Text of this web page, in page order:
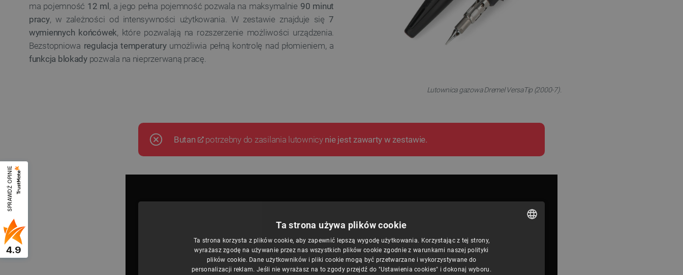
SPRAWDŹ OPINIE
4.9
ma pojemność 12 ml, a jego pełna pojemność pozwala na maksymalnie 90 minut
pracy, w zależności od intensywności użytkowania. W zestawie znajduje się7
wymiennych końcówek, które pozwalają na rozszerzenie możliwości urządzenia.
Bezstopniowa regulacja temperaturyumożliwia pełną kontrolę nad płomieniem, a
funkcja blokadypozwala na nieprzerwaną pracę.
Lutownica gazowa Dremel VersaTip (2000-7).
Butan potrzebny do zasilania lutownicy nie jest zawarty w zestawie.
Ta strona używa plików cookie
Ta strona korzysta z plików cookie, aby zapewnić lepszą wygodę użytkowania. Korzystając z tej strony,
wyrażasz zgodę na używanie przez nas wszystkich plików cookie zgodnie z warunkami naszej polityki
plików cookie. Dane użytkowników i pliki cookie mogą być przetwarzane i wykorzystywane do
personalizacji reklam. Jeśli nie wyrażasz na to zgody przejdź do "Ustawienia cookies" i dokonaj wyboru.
----
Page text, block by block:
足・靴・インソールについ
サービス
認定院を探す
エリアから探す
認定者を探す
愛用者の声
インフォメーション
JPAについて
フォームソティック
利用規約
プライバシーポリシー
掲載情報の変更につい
----
Every line from the one with "Text of this" through the one with "Ta strona korzysta" is to be reproduced exactly as written above, and the pictures are to be dropped.

Text of this web page, in page order:
SPRAWDŹ OPINIE
4.9
ma pojemność 12 ml, a jego pełna pojemność pozwala na maksymalnie 90 minut
pracy, w zależności od intensywności użytkowania. W zestawie znajduje się7
wymiennych końcówek, które pozwalają na rozszerzenie możliwości urządzenia.
Bezstopniowa regulacja temperaturyumożliwia pełną kontrolę nad płomieniem, a
funkcja blokadypozwala na nieprzerwaną pracę.
Lutownica gazowa Dremel VersaTip (2000-7).
Butan potrzebny do zasilania lutownicy nie jest zawarty w zestawie.
Ta strona używa plików cookie
Ta strona korzysta z plików cookie, aby zapewnić lepszą wygodę użytkowania. Korzystając z tej strony,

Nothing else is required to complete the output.